Болен отец… Но почему же тогда так веселился Декхан по дороге из Оша в Дараут-Курган, почему пил вино и давал выпить нам, рассказывал анекдоты, сотрясал воздух громким смехом, пел песни, а? Это что, так положено? Народный обычай? Горская традиция?


Томир-Адам, небрежно, по-стариковски грузно сидя на чубатом гнедом иноходце, проворно перебирающем короткими лохматыми ногами, двигался впереди нашего небольшого каравана, молчаливый, с прямо поднятой головой, будто изваянный из металла. Изредка шевелил притороченной к руке плеткой-камчой.

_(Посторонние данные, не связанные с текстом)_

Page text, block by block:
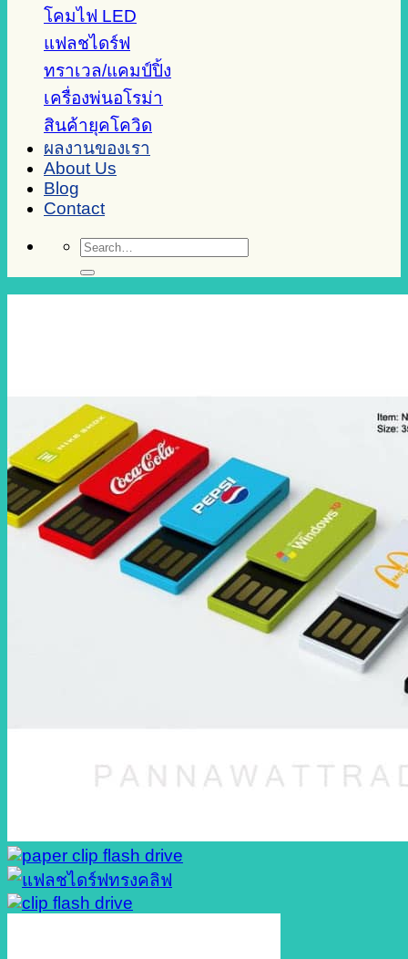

Я ехал вторым, Саня Литвинцев — третьим. Замыкал наш караван Декхан, что-то бормочущий на ходу, покряхтывающий, постоянно шлепающий свою лошадь ладонью по шее. Лошадь пугалась этих шлепков — рука-то вон какая! — делала каждый раз скачок вперед и втыкалась головою в кормовую часть Саниного мерина. Мерин дергался, подбрасывая Саню Литвинцева. Саня гикал, как донской казак во время атаки.

Земля, по которой мы двигались, была жесткой, кровянисто-бурой, с сохлой, одеревеневшей травой, с плоскими каменными плитами, похожими на стертые коренья старых деревьев. Она буквально вся состояла из этих ребристых каменных плит. Тропа еле-еле намечена, вьется плоско среди костянистых былок и хвощей. Небо — высокое, утренняя льдистая голубизна истаяла, яркие краски размокли, от былого торжества почти ничего не осталось.

Вот тропа, словно нитка в иголку, втянула наш караван в выветренное ущелье, сработанное из древних седых камней, дырявых, ноздристых, страшноватых. Лошадиный шаг начал гулом отдаваться в щелястых стенках, он ссыпался вниз толченою землей, крошевом. Было мрачно и одиноко в этом ущелье. В таких каменных дырах человек невольно чувствует себя неким жучком, посаженным на дно спичечной коробки, из которой не так-то просто выкарабкаться, — и вот уже что-то мрачное, пугающее хватает за горло, давит, давит, давит, мешая дышать и разговаривать.